# Exercise details
Everything in the data gets repeated exactly, except for the pictures.

= Beginning of Section =

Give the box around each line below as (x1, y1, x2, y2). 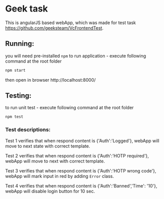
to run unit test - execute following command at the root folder (5, 105, 134, 111)
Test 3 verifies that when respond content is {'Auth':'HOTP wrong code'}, (5, 167, 156, 173)
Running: (5, 40, 35, 48)
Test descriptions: (5, 126, 51, 133)
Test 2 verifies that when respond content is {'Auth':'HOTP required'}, (5, 152, 149, 158)
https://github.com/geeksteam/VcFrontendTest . (5, 25, 104, 31)
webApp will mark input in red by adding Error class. (5, 173, 114, 179)
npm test (5, 114, 24, 119)
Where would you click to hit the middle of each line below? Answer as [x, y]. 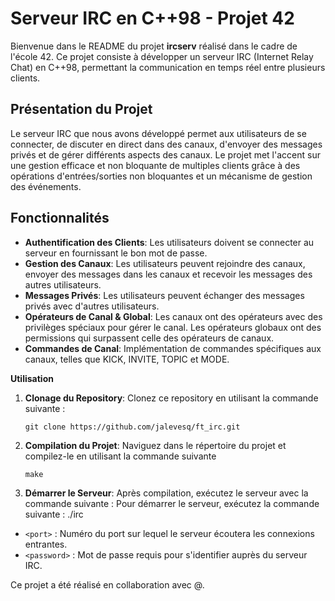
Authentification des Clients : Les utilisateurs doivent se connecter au [169, 242]
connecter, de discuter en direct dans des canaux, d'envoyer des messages [166, 144]
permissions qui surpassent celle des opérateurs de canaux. [149, 338]
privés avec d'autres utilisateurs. [92, 306]
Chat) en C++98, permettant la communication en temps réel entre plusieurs [168, 67]
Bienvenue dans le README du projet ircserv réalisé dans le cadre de [154, 46]
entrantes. [46, 544]
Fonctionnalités [60, 218]

= End of Section =

# Your solution
Give the box around each line below as (x1, y1, x2, y2). 
to run unit test - execute following command at the root folder (5, 105, 134, 111)
Test 3 verifies that when respond content is {'Auth':'HOTP wrong code'}, (5, 167, 156, 173)
Running: (5, 40, 35, 48)
Test descriptions: (5, 126, 51, 133)
Test 2 verifies that when respond content is {'Auth':'HOTP required'}, (5, 152, 149, 158)
https://github.com/geeksteam/VcFrontendTest . (5, 25, 104, 31)
webApp will mark input in red by adding Error class. (5, 173, 114, 179)
npm test (5, 114, 24, 119)
Where would you click to hit the middle of each line below? Answer as [x, y]. 
Authentification des Clients : Les utilisateurs doivent se connecter au [169, 242]
connecter, de discuter en direct dans des canaux, d'envoyer des messages [166, 144]
permissions qui surpassent celle des opérateurs de canaux. [149, 338]
privés avec d'autres utilisateurs. [92, 306]
Chat) en C++98, permettant la communication en temps réel entre plusieurs [168, 67]
Bienvenue dans le README du projet ircserv réalisé dans le cadre de [154, 46]
entrantes. [46, 544]
Fonctionnalités [60, 218]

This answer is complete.